Prior to shooting the movie, Johnson attended Roup's 45-minute class in person, which consists of a dance cardio warmup, followed by full-body sculpting. "So that flow of the class is arms with three-pound hand weights," she said. "We go back into dance cardio [still] with three-pound hand weights. We do standing legs. Sometimes I'll use sliders — I really love a slider in a sitting leg section. It really causes a little instability in a very functional exercise and it's just a little more challenging. And then we will go into plank abs, again, sometimes using a slider, sometimes using a band or a ball there. Then we would go into two glute-focused combinations wearing an ankle weight. […] And then we end with dance cardio." 

When they couldn't meet, Johnson would do video workouts on the Sculpt Society app. 

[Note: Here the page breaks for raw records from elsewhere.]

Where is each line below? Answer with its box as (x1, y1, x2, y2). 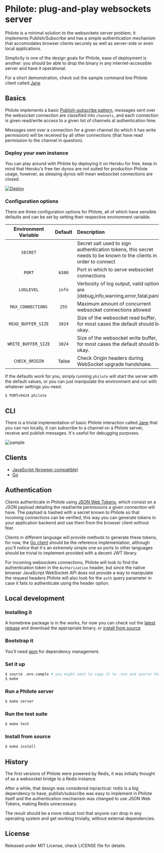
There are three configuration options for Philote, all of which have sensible (5, 209, 157, 215)
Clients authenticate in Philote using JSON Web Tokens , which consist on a (5, 499, 156, 505)
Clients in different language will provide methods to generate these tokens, (5, 534, 158, 540)
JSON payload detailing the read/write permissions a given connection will (5, 504, 155, 510)
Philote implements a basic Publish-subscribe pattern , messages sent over (5, 107, 156, 113)
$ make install (5, 744, 36, 749)
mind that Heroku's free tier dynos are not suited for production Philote (5, 166, 148, 172)
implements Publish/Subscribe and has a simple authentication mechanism (5, 35, 156, 41)
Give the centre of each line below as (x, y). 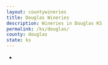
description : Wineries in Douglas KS (54, 23)
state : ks (19, 40)
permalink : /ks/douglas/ (38, 29)
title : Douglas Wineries (38, 18)
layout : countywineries (37, 12)
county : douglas (27, 35)
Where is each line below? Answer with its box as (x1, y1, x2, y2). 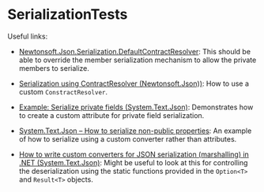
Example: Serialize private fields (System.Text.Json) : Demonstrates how (18, 102, 254, 112)
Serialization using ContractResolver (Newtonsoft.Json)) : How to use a (18, 79, 250, 88)
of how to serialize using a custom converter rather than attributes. (18, 134, 237, 143)
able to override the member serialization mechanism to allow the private (18, 55, 257, 65)
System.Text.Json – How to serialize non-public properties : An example (18, 126, 252, 135)
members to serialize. (18, 63, 90, 72)
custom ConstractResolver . (18, 87, 108, 96)
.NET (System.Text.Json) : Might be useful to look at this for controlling (18, 157, 248, 167)
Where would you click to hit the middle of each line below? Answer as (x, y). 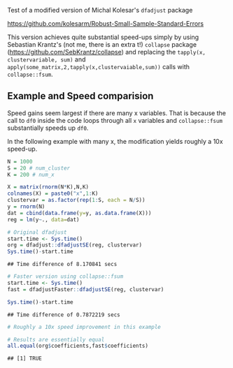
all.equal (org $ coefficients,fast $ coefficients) (78, 346)
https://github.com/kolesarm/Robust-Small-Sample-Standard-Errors (106, 23)
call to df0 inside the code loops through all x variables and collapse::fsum (115, 120)
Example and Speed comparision (80, 96)
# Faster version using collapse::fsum (65, 277)
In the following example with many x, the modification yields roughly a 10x (115, 141)
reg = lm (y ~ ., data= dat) (43, 219)
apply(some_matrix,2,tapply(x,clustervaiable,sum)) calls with (99, 67)
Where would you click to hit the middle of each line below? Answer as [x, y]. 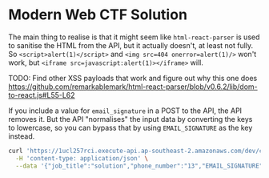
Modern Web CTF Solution [98, 15]
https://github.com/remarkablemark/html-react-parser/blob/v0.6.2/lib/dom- [133, 87]
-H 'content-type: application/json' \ [82, 158]
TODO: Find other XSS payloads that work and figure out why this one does [133, 78]
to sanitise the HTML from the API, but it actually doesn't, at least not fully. [131, 45]
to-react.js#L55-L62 [42, 95]
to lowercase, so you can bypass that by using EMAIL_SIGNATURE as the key [130, 127]
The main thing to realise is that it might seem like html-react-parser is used [134, 37]
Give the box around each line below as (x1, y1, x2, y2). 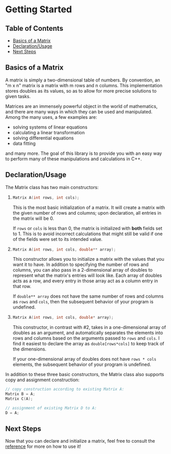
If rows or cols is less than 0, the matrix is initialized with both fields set (12, 225, 162, 231)
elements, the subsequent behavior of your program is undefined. (12, 361, 152, 367)
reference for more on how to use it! (5, 443, 81, 449)
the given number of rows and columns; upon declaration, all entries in (12, 210, 162, 216)
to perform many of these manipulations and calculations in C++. (5, 155, 142, 162)
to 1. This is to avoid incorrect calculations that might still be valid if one (12, 231, 163, 237)
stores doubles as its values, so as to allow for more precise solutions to (5, 88, 157, 94)
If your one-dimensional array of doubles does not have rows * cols (12, 356, 157, 362)
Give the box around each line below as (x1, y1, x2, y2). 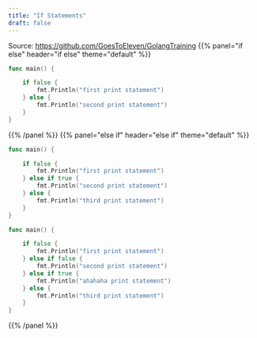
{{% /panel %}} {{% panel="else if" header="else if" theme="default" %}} (8, 130, 250, 140)
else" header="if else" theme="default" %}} (8, 49, 152, 59)
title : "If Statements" (8, 11, 87, 20)
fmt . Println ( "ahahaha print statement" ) (36, 277, 172, 285)
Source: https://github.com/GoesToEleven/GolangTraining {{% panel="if (8, 40, 244, 50)
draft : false (8, 19, 51, 27)
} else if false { (22, 255, 83, 263)
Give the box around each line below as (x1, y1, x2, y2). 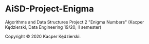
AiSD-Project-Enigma (5, 3, 94, 14)
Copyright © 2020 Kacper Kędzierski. (5, 33, 81, 39)
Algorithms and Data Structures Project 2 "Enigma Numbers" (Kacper (5, 19, 145, 25)
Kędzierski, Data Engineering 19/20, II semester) (5, 24, 102, 30)
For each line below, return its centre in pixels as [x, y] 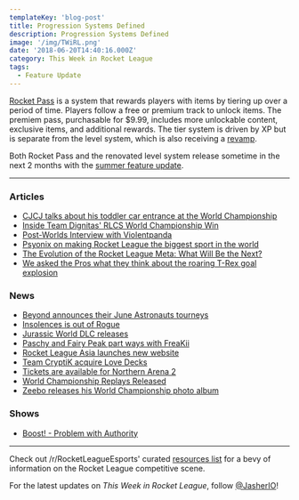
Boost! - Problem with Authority [80, 433]
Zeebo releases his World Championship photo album [121, 391]
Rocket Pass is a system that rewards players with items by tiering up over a [148, 101]
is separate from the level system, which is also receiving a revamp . [133, 138]
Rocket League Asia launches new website [101, 353]
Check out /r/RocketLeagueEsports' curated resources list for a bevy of [140, 458]
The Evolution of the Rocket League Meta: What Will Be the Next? [142, 254]
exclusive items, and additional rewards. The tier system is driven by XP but [148, 129]
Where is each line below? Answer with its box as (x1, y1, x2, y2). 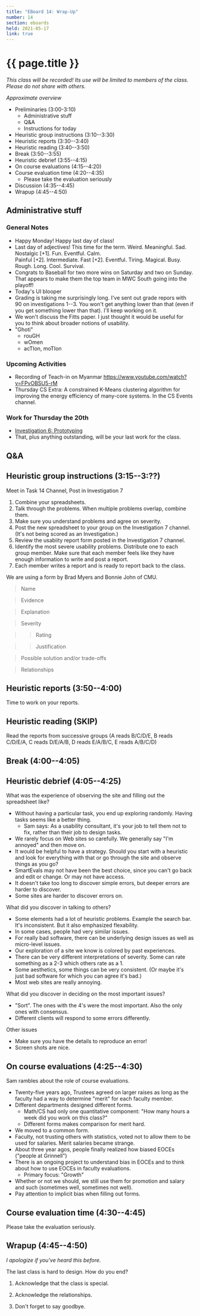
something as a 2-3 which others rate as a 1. (14, 960, 124, 967)
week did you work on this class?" (23, 1114, 108, 1121)
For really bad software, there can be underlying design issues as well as (14, 935, 194, 942)
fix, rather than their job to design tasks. (23, 829, 122, 836)
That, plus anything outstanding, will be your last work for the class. (14, 433, 182, 440)
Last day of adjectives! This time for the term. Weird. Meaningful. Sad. (14, 243, 186, 251)
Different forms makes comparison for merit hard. (23, 1120, 146, 1128)
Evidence (20, 596, 44, 603)
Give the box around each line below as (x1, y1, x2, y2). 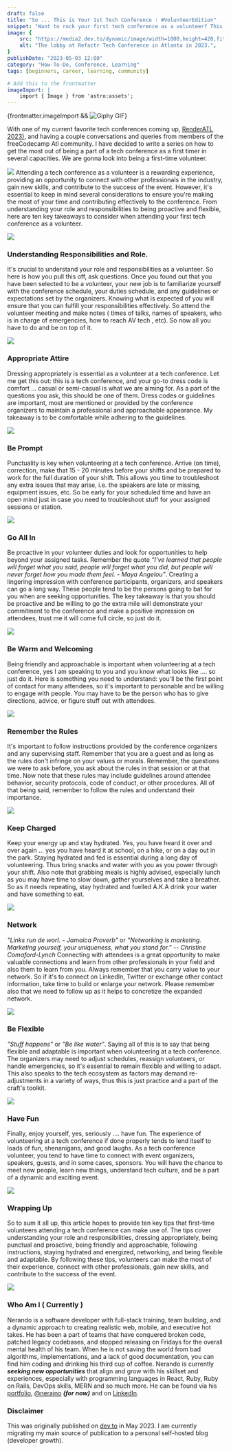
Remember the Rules (7, 726, 78, 736)
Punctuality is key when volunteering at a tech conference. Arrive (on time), (7, 459, 221, 468)
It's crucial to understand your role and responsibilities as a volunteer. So (7, 265, 214, 274)
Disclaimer (7, 1406, 44, 1415)
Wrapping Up (7, 1203, 53, 1213)
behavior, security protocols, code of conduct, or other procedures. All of (7, 778, 215, 787)
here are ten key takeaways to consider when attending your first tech (7, 212, 206, 221)
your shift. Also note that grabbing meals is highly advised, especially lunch (7, 868, 221, 877)
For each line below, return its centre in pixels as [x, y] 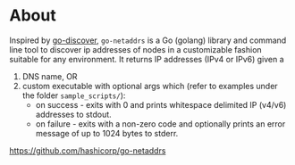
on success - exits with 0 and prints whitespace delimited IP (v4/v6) [161, 104]
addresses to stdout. [73, 114]
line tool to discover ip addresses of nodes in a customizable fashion [135, 49]
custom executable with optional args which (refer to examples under [150, 86]
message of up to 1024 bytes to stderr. [107, 133]
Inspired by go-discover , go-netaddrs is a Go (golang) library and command [148, 40]
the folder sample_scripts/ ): [74, 95]
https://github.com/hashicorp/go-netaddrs [88, 150]

"I really love the 45-minute full body style, because it really sprinkles in that dance cardio," she says. "It's just a nice way to warm things up, but your heart rate is up and then you're going into low-impact and functional exercises. Your heart rate continues to stay up. So it's a very efficient 45 minutes that really builds strength, it builds endurance, and those are all things that [Johnson] was really looking to achieve."

Some days she would have a 17-hour day, so each day I would give her an option of a 45-minute video to do on the Sculpt Society app, a 30-minute video, and then a 20-minute video," says Roup. "So she could kind of pick and choose depending on her energy level, the time she could carve out, and how she was feeling."

"I don't have a regular [wake-up] time," Dakota told the Wall Street Journal. "It depends on what's happening in my life. If I'm not working, if I have a day off on a Monday, then I will sleep as long as I can," she continued. "Sleep is my number one priority in life." She says she's "not functional" unless she gets at least 10 hours. "I can easily go 14 hours."

Twice a day meditation sessions help Dakota with her anxiety. "I do transcendental meditation," she told WSJ. "I've been really into breathwork recently and that's been helping me a lot with anxiety."